Dind

Recently, I need to upgrade docker version in gitlab runner and I get some exposure to the dind or docker-in-docker service.

build_some_thing:
  tags:
    - docker
  stage: build
  services:
    - docker:18.09-dind
  image: docker:18.09
  variables:
    DOCKER_HOST: tcp://docker:2375
    DOCKER_DRIVER: overlay2
    DOCKER_CERTS: ""
  script:
    - apk add bash
    - bash -e echo "this is an example"
  artifacts:
    expire_in: 1 day
    paths:
      - target/

From gitlab-ci.yml reference, services is a list of docker services that are linked with a base image of specified image. What does this mean?

Base image is from image keyword, which runs the CI jobs. services are other running docker containers that can be reached (linked) by the network. For example, the dind (docker-in-docker) services can be reached by what’s set in DOCKER_HOST, which is tcp://docker:2375, whose docker part is the service name for the dind service listed under services attribute, and it will be substituted with the dind service container’s IP address. The port 2375 is chosen to receive HTTP requests without TLS encryption. If HTTPS is needed, use port 2376.

From gitlab dind reference, one benefit is that each CI job has its completely independent docker engine,

When using docker-in-docker, each job is in a clean environment without the past history. Concurrent jobs work fine because every build gets its instance of Docker engine so they won’t conflict with each other. But this also means that jobs can be slower because there’s no caching of layers.

In the base image container, when running docker command, it will use DOCKER_HOST and send requests to the dind service to execute the docker commands.

dind-and-base

As shown above, only gitlab runner has direct access (privileged access) to the docker daemon, dockerd in above graph, which is running in the host machine. Thus, this CI/CD container instance can issue docker commands to the host machine to spawn and control new containers.

For dind container C1, it can issue docker command to its own dockerd, e.g., docker build or docker image pull, without sharing the host dockerd. In other words, dind provides an isolated and clean docker execution environment. Therefore, C2 and C3 uses the docker build context from C1. Besides that, C2 or C3 cannot send any docker command to intervene C4, which can prevent insecure issues such as docker container stop $(docker ps -a).

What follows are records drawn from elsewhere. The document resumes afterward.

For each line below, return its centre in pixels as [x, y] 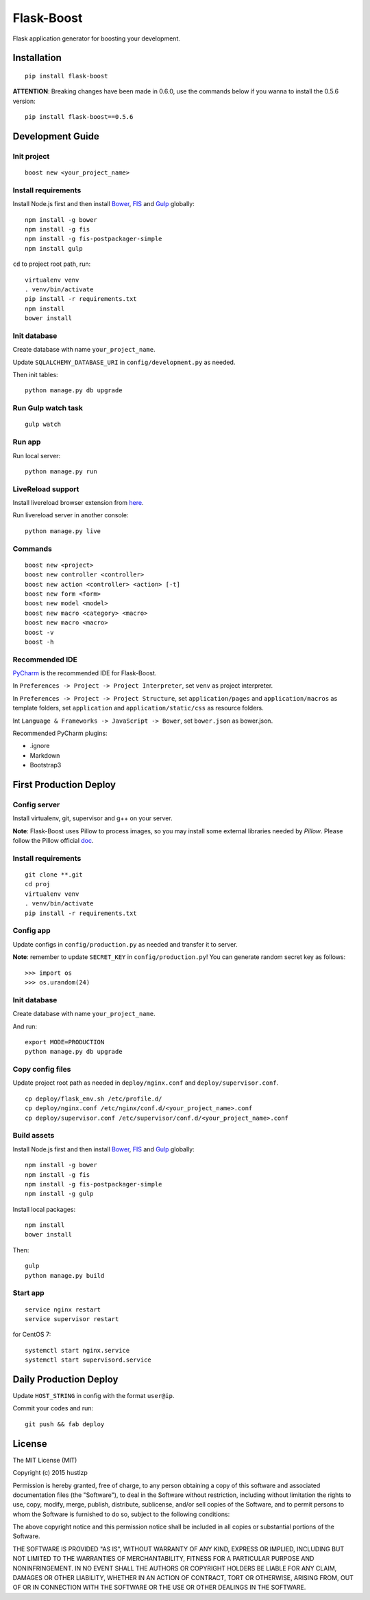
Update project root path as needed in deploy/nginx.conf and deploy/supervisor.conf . [146, 1083]
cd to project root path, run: [52, 264]
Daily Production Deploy [65, 1379]
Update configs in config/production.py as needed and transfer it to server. [125, 944]
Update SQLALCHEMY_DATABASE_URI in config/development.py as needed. [124, 362]
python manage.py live [63, 531]
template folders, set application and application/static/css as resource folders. [138, 708]
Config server [36, 804]
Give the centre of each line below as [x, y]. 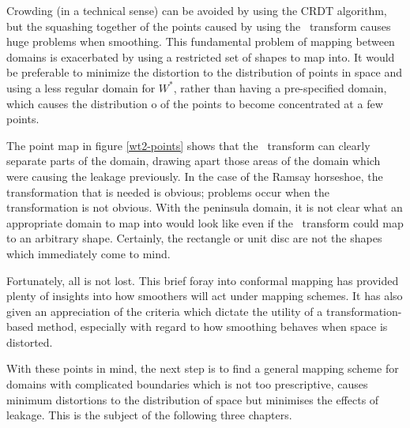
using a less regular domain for [81, 87]
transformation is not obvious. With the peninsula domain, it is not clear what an [205, 207]
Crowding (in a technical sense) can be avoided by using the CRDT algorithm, [197, 10]
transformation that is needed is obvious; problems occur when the [168, 191]
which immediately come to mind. [88, 253]
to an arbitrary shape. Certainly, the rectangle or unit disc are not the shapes [194, 238]
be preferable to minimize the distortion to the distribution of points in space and [205, 72]
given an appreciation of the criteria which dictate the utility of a [165, 311]
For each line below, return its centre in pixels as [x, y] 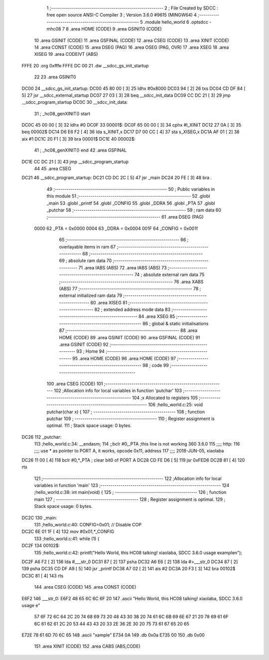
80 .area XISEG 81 [109, 302]
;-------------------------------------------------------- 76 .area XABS [131, 281]
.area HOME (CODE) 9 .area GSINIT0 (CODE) [116, 29]
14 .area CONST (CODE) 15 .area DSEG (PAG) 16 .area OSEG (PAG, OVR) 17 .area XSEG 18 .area [132, 47]
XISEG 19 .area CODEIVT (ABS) [66, 54]
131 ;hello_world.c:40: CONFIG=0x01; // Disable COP [88, 525]
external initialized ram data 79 [90, 296]
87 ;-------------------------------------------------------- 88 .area [128, 330]
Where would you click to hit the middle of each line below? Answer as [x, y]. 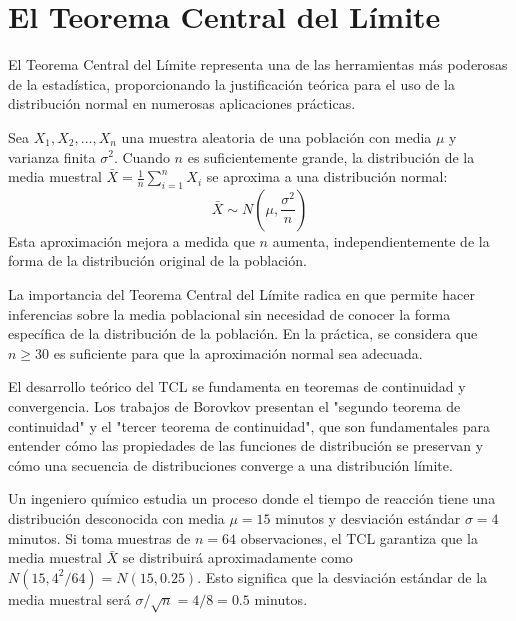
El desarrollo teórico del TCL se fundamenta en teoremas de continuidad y [237, 386]
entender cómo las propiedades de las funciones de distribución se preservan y [246, 445]
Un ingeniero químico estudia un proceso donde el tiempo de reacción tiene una [252, 498]
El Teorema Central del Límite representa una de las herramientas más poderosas [258, 64]
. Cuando [141, 156]
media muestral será [69, 598]
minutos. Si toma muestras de [99, 537]
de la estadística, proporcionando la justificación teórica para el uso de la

The obvious drawback is the performance overhead caused by laying a virtualization on top of another virtualization.

Alternative: bind-mount

As it is mentioned here, this method can avoid nested docker in order to avoid some runtime overhead.

sudo gitlab-runner register -n \
  --url https://gitlab.com/ \
  --registration-token REGISTRATION_TOKEN \
  --executor docker \
  --description "My Docker Runner" \
  --docker-image "docker:19.03.8" \
  --docker-volumes /var/run/docker.sock:/var/run/docker.sock

The gitlab docker instance will shared the /var/run/docker.sock from host machine, which is the domain socket listened by docker daemon. What’s more, compared with dind approach, it doesn’t require the docker container to have privileged access to host docker engine. The runtime layout might look like below:

image-bind-mount

In above graph, the gitlab-runner instance can control other containers or CI/CD jobs through networks or by issuing requests to host docker daemon, e.g., docker container stop.

Notice that it’s using the Docker daemon of the Runner itself, and any containers spawned by Docker commands will be siblings of the Runner rather than children of the Runner.

All the newly spawn containers will have direct access to the host docker daemon so that they can invoke docker command within their container. The advantage is that it doesn’t introduce extra virtualization overhead.

However, it has some drawbacks, as it is mentioned by gitlab document:

  1. malicious user can know surrounding running containers: docker rm -f $(docker ps -a -q).

  2. jobs may create containers with name conflicts.

  3. volume sharing context not based on the container but the host.

As for CI/CD purposes, dind doesn’t have above drawbacks and it’s a better choice since job isolation is the most critical criteria for concurrent jobs to run.